» **PROBLEM REQUIREMENTS**
Print, without alteration, the lines that extend from the one holding "Int : Is the" to the final line of the listing below.

» **MATERIALS PROVIDED**
^^^^^^^^
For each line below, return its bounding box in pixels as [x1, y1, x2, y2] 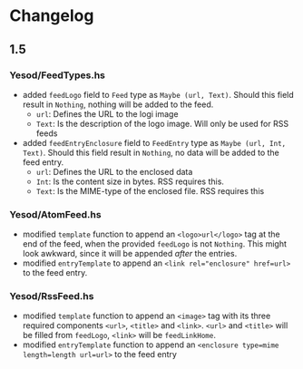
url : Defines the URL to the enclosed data [35, 166, 193, 177]
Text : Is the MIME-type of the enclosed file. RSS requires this [35, 185, 265, 196]
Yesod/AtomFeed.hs [9, 208, 102, 220]
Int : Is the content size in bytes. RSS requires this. [35, 176, 225, 187]
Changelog [9, 5, 94, 26]
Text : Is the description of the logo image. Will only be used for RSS [35, 118, 288, 129]
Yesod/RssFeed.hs [9, 290, 94, 303]
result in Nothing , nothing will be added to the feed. [22, 99, 214, 110]
^^^^^^^^
» **ANSWER SECTION**
Int : Is the content size in bytes. RSS requires this. [35, 176, 225, 187]
Changelog [9, 5, 94, 26]
Text : Is the description of the logo image. Will only be used for RSS [35, 118, 288, 129]
Yesod/RssFeed.hs [9, 290, 94, 303]
result in Nothing , nothing will be added to the feed. [22, 99, 214, 110]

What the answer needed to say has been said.